Митя слышал второй взрыв, но ничего не знал о случившемся. Я рассказал. Он усмехнулся и пожал плечами.

— Вам повезло. Прорабу не завидую, — поднялся, бросил окурок за борт и добавил, зевая: — Мы, кажется, приглашены обедать...

Один из рабочих провел нас в столовую — небольшую каюту, почти целиком занятую столом. Чтоб сесть за него, нужно было, согнув колени, вприсядку пробираться между краем и лавкой.

Дергачев явился выбритый, в яркой новой ковбойке. Он принес миску с икрой осетра и достал из кармана бутылку спирта. За ним вошли капитан буксира, механик, матрос и взрывники понтона.

Дежурный притащил большую кастрюлю лапши и запотевший графин с водой.

Дергачев разлил спирт.

— За то, что живы остались.

После обеда он напомнил Николаю Нилычу о своей просьбе, и мы вышли на палубу.

— Вот здесь меня снимите, у «Падуна», — сказал Дергачев.

Вдали за Мурским порогом — робкая полоска голубого неба. Серое облако повисло между подножием и вершиной скалы. Оно вытекает из речки Муры и парит над Ангарой. Сырая кисея дождя занавесила противоположный берег. Ее то выдувает парусом до середины реки, то отбрасывает назад. Шум порога лишь оттеняет тишину. Она поднимается ввысь, к вершинам скал, к облаку, повисшему над Мурой.

В этом спокойствии перестаешь верить в недавнее несчастье. Лишь необычно праздничный, гладко выбритый Дергачев напоминает о нем.

Николай Нилыч кончает снимать. Мы собираемся идти к своей лодке. Дергачев попрощался с нами, пошел к каюте, но вернулся, попросил у Николая Нилыча блокнот.

— На всякий случай, — быстро и стеснительно говорит он. — На всякий случай напишу адрес матери. Пошлите карточку прямо ей. И сюда тоже... Но и ей пошлите сами…


11

Подкаменная — деревенька пониже устья реки Тасеевой. Даже не деревенька. Так, четыре жилых дома. С воды берег кажется грудой камней. Потому, видно, и назвали Подкаменная.

Приветливо здесь. Бывают приветливые места, где на душе сразу становится веселей. Берег-то суровый. По камням бьет волна. Ветер низовой. Мы промокшие. Всю дорогу от Мурожной шиверы вычерпывали из лодки воду — захлестывало. А пристали к Подкаменной — и ничего. Ничего. Не вспоминается даже тяжелый переход. Только дыхание мне перехватывает и руки не слушаются. Никак не могу веревку захлестнуть за камень — соскальзывает, да и только.

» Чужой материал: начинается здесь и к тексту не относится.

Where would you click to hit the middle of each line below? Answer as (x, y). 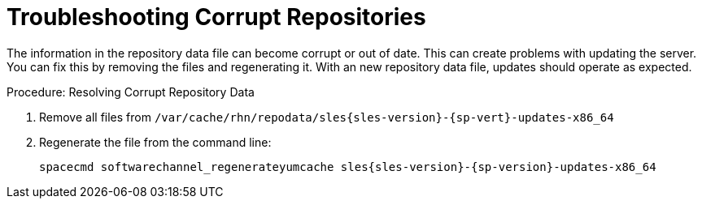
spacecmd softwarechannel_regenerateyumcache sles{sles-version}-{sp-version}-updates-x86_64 (348, 167)
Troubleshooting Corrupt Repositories (216, 17)
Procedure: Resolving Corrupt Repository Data (131, 92)
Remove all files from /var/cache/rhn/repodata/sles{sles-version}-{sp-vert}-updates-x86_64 (327, 117)
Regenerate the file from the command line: (155, 142)
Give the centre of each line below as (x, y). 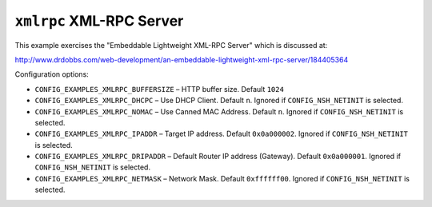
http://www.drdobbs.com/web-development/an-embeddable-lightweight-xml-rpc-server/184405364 (182, 59)
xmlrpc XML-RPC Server (99, 21)
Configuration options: (52, 74)
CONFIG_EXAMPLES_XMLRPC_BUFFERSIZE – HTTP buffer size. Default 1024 (159, 89)
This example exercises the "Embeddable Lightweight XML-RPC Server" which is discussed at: (171, 45)
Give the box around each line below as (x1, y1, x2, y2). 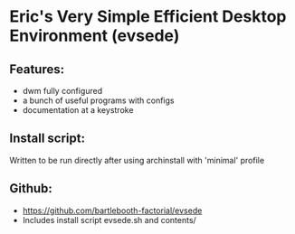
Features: (9, 61, 65, 77)
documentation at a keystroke (22, 105, 134, 115)
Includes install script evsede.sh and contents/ (22, 214, 196, 225)
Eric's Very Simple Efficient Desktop (9, 6, 287, 27)
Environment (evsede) (9, 25, 180, 46)
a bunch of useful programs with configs (22, 95, 175, 106)
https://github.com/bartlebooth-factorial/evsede (22, 205, 203, 216)
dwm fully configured (22, 86, 103, 96)
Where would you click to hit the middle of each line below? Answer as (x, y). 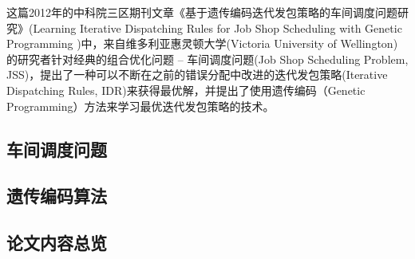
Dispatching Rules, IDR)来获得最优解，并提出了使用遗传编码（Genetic (186, 90)
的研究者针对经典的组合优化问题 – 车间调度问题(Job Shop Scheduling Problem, (207, 59)
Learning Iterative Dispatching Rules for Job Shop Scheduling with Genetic (217, 27)
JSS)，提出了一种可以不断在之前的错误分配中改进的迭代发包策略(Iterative (197, 75)
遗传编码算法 (57, 196)
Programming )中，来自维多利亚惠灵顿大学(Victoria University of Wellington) (202, 43)
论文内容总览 (57, 243)
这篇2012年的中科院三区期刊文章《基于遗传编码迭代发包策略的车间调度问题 (202, 12)
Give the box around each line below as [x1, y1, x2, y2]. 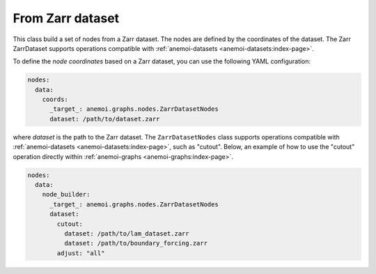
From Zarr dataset [13, 10, 120, 26]
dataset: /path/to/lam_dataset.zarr [63, 229, 189, 237]
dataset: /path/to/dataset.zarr [49, 115, 160, 123]
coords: [42, 96, 69, 104]
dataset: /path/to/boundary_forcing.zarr [63, 239, 208, 248]
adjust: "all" [56, 249, 105, 257]
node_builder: [42, 190, 91, 199]
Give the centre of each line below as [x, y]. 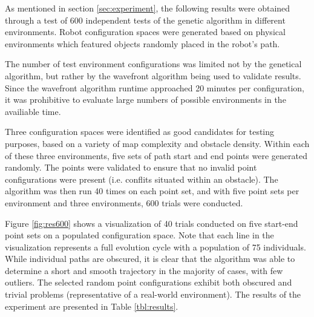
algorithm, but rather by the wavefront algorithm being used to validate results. [153, 75]
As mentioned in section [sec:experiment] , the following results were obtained [148, 8]
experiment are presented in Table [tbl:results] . [92, 306]
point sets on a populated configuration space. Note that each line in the [139, 235]
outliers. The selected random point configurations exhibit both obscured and [149, 282]
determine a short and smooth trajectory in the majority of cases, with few [144, 270]
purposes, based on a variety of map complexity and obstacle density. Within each [157, 143]
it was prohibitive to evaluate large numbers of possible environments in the [146, 100]
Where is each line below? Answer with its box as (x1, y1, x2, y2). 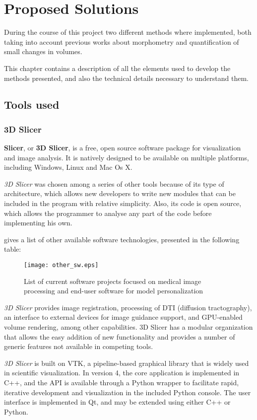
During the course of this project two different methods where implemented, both (4, 27, 252, 37)
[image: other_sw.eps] (24, 262, 99, 269)
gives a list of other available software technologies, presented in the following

Митя с Николаем Нилычем уже ушли, а я все кручусь у лодки. Никогда не думал, что буду так волноваться. Раньше причаливал к этому берегу со спокойным ожиданием и даже с самодовольством. Первый раз обуяла меня здесь такая радость, первый раз охватило такое нетерпенье увидеть Веру. Хочется мне сдержать себя. Я стараюсь припомнить недостатки этой женщины: морщинки у губ, первую робкую полоску слишком рано седеющих волос... Раньше они делали меня сдержанней, но сейчас я убеждаюсь, что это воспоминание не приносит ничего, кроме радости. Я вижу лицо Веры, вижу всю ее, мне нужна она такая, как есть. Я соскучился по ней, истосковался. Все, что казалось недостатком, теперь стало просто одной из черточек, без которых я уже не мог ее представить.

Наконец привязал лодку и почти бегом — наверх!

Тропка в камнях. Посмотришь — ноги можно поломать, а пойдешь — легко. Кто здесь первым прошел? Так подобраны для шагов места — сапоги сами на них бухаются. Можно не смотреть под ноги и не споткнешься. И я не смотрю под ноги. Радостная, тревожная сила возносит меня на берег. Я вижу избу, в которой живет Вера. Мелькни она — бросился бы бегом.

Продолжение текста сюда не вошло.